The Killers – Hot Fuss [2004]
A banda do galã Brandon Flowers conquistou e bem rápido desconquistou a massa indie genuina, pelo simples fato de não ter tido a capacidade de produzir nada com uma genialidade superior a Hot Fuss. A febre, que começou com Somebody Told Me, tomou proporções extraordinárias, fazendo com que até pagodeiros se questionassem a verdadeira significância do refrão: “somebody told me you had a boyfriend who looked like a girlfriend” #truestory. Enquanto isso, All These Things That I’ve Done virou o hino indie do ano, onde a unanimidade dos skinny jeans cantava com todo o ar de seus pulmões: “I got soul, but I’m not a soldier”. Jenny Was a Friend Of Mine, Smile Like You Mean It e Glamorous Indie Rock & Roll arremataram com destreza um álbum que, se excluísse Andy You’re a Star, teria todas as faixas merecedoras de um botão repeat com duração de meses. Destaque mais que óbvio pra Mr. Brightside, que embrulha o estômago até da pessoa mais bem resolvida do mundo, quando canta: but she’s touching his chest now, he takes off her dress – e daí adiante só piora.

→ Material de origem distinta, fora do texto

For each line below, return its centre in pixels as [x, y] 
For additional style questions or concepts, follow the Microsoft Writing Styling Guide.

Hoje a gente inaugura aqui no mycool uma série com os melhores álbuns da década. Dura até o final de Dezembro, e vai ser um post por dia onde comentaremos quais foram, na nossa opinião, as obras primas musicais desses dez últimos anos. Estreando com:
Queens Of The Stone Age – Songs for the Deaf [2002]

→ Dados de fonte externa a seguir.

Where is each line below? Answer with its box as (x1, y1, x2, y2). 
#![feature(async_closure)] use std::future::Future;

Entra na categoria de grandes discos culhudos de uma década. Aquele onde cada instrumento foi mixado a modo de estourar todos os tímpanos. Josh Homme cunhou os melhores riffs de sua carreira (tudo afinado em grave), o careca Oliveri se despediu da banda com o baixo cavalar que o QOTSA nunca conseguiria igualar, e Dave Grohl espancou sua bateria como uma criança endiabrada. Os destaques ficam para as “não-conhecidas” God is in the Radio, Sky is Falling e a chuta-bundas First it Giveth. Sem uma faixa ruim sequer, é um disco que cunhou até hits de rádio (No One Knows e Go With the Flow) e a potencial melhor balada da década: Mosquito Song (num inacreditável juntamento de cordas e sopros e o inspirado Mark Lanegan nos vocais).